WORK TO BE COMPLETED.
Copy every record verbatim. Leave the pictures out.

MATERIAL PROVIDED.
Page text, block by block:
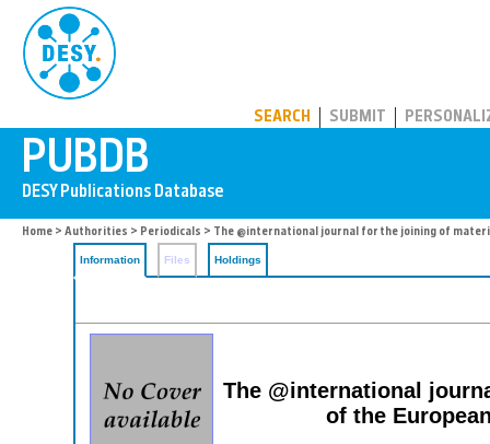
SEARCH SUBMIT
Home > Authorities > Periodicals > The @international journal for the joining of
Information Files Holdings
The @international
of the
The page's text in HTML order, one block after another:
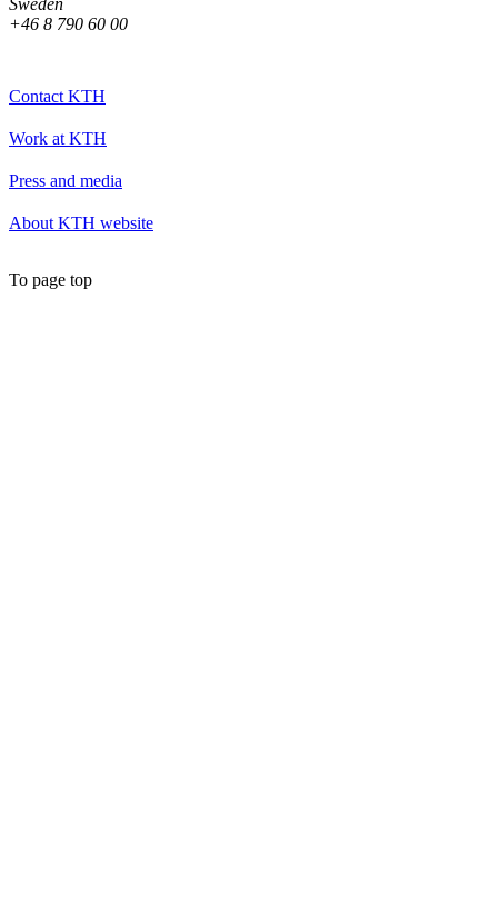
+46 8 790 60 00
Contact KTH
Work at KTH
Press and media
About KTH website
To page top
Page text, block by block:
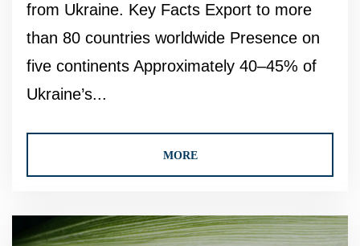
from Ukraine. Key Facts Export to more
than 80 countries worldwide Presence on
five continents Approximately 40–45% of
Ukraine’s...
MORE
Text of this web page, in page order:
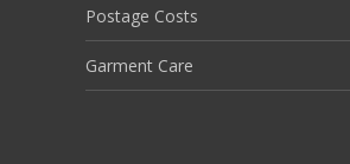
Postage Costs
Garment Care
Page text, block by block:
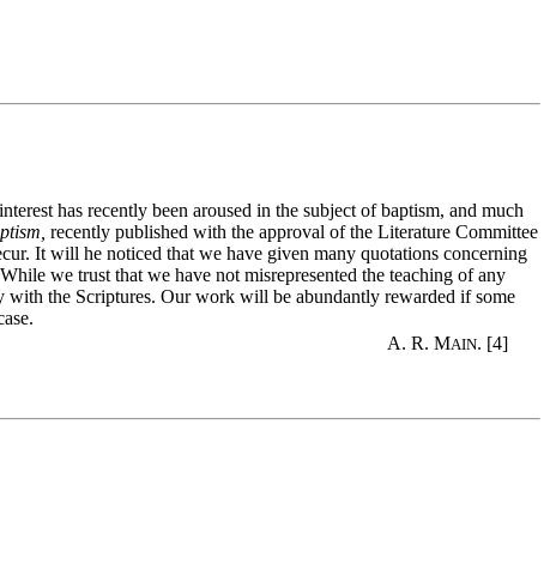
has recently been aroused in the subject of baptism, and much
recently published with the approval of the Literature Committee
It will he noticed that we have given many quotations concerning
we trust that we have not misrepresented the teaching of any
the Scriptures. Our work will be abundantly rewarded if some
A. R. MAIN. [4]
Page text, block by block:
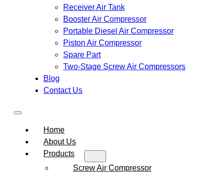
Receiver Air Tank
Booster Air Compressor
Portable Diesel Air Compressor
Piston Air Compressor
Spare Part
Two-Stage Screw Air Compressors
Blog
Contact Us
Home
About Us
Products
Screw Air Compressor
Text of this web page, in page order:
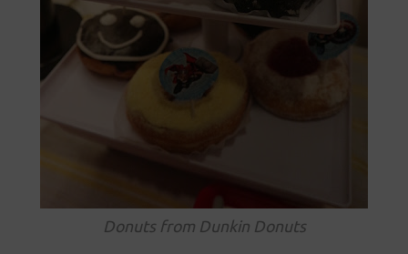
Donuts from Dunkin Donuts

SOLUTION.
Page text, block by block:
SEARCH SUBMIT
Home > Authorities > Periodicals > The @international journal for the joining of
Information Files Holdings
The @international
of the
The page's text in HTML order, one block after another:
+46 8 790 60 00
Contact KTH
Work at KTH
Press and media
About KTH website
To page top
Page text, block by block:
from Ukraine. Key Facts Export to more
than 80 countries worldwide Presence on
five continents Approximately 40–45% of
Ukraine’s...
MORE
Text of this web page, in page order:
Postage Costs
Garment Care
Page text, block by block:
has recently been aroused in the subject of baptism, and much
recently published with the approval of the Literature Committee
It will he noticed that we have given many quotations concerning
we trust that we have not misrepresented the teaching of any
the Scriptures. Our work will be abundantly rewarded if some
A. R. MAIN. [4]
Page text, block by block:
Receiver Air Tank
Booster Air Compressor
Portable Diesel Air Compressor
Piston Air Compressor
Spare Part
Two-Stage Screw Air Compressors
Blog
Contact Us
Home
About Us
Products
Screw Air Compressor
Text of this web page, in page order:
Donuts from Dunkin Donuts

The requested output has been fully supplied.